La reconnaissance est faite par le LT, il va sécréter des interférons γ qui sont de petites molécules communicantes, celles-ci font apparaître sur la membrane du macrophage une molécule : la TNF-α : Tumor Necrosis Factor et le LT possède le ligand.













Les 3 signaux d’activation du macrophage par le LTh1.
Le processus de phagocytose va pouvoir reprendre… Les lysosomes fusionnent en phagosomes, ce qui va permettre la destruction finale des bactéries.

L’activation va également permettre :

-    Aux macrophages de produire des molécules de signalisation = médiateur de l’inflammation.
-    Au LT de produire des molécules de signalisation = cytokines.





















On va induire une augmentation de la production d’une quantité de cellule de phagocytose : macrophages et neutrophiles.
Les nouvelles cellules produites par la moelle osseuse vont pouvoir agir dans la zone où il y a l’infection.
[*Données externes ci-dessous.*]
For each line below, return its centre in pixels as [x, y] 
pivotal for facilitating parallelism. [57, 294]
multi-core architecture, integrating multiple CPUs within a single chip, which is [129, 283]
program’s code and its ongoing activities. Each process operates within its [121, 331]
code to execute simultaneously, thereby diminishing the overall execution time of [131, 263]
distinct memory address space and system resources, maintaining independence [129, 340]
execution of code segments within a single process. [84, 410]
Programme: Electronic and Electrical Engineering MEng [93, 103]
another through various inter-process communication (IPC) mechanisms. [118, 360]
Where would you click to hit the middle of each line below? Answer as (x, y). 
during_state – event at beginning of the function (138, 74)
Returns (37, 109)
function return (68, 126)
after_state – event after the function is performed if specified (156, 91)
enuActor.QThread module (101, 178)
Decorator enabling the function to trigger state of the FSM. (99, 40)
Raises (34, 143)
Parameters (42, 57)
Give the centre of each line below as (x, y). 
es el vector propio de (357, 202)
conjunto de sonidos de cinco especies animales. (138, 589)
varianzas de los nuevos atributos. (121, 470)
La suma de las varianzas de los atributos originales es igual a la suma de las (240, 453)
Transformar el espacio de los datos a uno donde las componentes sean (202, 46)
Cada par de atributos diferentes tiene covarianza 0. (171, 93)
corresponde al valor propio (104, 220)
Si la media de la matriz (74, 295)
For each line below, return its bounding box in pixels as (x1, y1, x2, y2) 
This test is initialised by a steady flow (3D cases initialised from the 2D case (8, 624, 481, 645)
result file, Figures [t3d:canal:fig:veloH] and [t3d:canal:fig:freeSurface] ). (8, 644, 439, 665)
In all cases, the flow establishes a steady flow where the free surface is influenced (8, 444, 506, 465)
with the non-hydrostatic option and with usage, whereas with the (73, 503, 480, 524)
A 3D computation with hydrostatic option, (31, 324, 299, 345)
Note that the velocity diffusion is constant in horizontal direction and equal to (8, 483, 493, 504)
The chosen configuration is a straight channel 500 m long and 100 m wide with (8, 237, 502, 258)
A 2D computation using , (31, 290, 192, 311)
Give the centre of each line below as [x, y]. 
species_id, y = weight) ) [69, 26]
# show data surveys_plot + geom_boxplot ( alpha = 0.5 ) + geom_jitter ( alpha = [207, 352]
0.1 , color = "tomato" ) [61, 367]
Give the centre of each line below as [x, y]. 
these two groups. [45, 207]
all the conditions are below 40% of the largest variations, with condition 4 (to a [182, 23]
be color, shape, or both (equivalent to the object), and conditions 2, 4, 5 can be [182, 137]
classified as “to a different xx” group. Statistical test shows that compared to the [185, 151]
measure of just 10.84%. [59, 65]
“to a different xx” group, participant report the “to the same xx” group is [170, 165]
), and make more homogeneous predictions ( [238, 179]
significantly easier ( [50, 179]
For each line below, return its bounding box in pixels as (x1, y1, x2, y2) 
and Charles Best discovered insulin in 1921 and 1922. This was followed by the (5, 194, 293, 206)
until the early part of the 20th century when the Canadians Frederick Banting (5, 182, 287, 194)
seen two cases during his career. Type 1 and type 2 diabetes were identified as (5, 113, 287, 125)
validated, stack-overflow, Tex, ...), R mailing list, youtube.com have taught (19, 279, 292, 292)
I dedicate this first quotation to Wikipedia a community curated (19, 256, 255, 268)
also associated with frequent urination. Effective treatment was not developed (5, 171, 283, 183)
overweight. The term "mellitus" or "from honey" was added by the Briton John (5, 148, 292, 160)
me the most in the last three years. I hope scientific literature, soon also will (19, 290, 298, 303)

Cela en suivant le gradient des médiateurs de l’inflammation.

Souvent l’activité des macrophages augmente de manière très importante, ce qui va attirer d’autres macrophages. Cela est dangereux du fait que ça peut causer des dommages à la membrane. C’est là que les LT vont avoir une seconde action (hors mis aider les macrophages). Ils vont contrôler l’activité des macrophages dans le but de la limiter et de la réguler.

Ainsi les LT ont deux rôles : l’activation et la régulation.

Ce processus est un processus majeur, si un organisme en est démuni cela peut être dangereux, c’est le cas lors du sida. En effet, le sida va attaquer les LT auxiliaires, en reconnaissant les CD4, les LT auxiliaires seront détruit. Souvent un individu ne meurt pas du sida mais de maladies opportunistes puisque l’organisme n’a plus de CD4 !










III.    Bilan des fonctions des lymphocytes.

Document 63.
On retrouve 4 catégories : B ; Tc ; Th1 et Th2.

-    Les Tc : destruction de cellules infectées par les virus.
-    Les B : fonction d’Ac avec l’aide des Th2.
    Activation des B :
o    Les IgM deviennent des IgG ou des IgA
o    Il y a changement de classe
o    Formation des LB
-    Les Th1 : activation des macrophages.
Les LT qui sont des régulateurs, ont le rôle de produire des molécules de régulations, ce qui contrôle le niveau de réaction immunitaire.